Your instructions: Your response should be an exact transcription of the data, images excluded.

Data items:
--- --- ---

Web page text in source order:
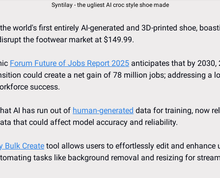
Syntilay - the ugliest AI croc style shoe made
world's first entirely AI-generated and 3D-printed shoe,
the footwear market at $149.99.
Forum Future of Jobs Report 2025 anticipates that by 2030,
could create a net gain of 78 million jobs; addressing a
success.
AI has run out of human-generated data for training, now
that could affect model accuracy and reliability.
Bulk Create tool allows users to effortlessly edit and enhance
tasks like background removal and resizing for
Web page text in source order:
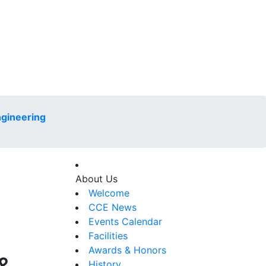
About Us
Welcome
CCE News
Events Calendar
Facilities
Awards & Honors
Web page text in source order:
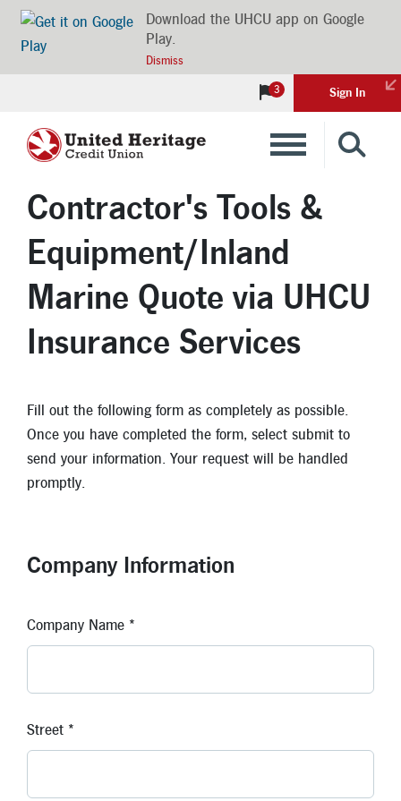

--- --- ---

Answer to this exercise:
Web page text in source order:
Syntilay - the ugliest AI croc style shoe made
world's first entirely AI-generated and 3D-printed shoe,
the footwear market at $149.99.
Forum Future of Jobs Report 2025 anticipates that by 2030,
could create a net gain of 78 million jobs; addressing a
success.
AI has run out of human-generated data for training, now
that could affect model accuracy and reliability.
Bulk Create tool allows users to effortlessly edit and enhance
tasks like background removal and resizing for
Web page text in source order:
About Us
Welcome
CCE News
Events Calendar
Facilities
Awards & Honors
Web page text in source order:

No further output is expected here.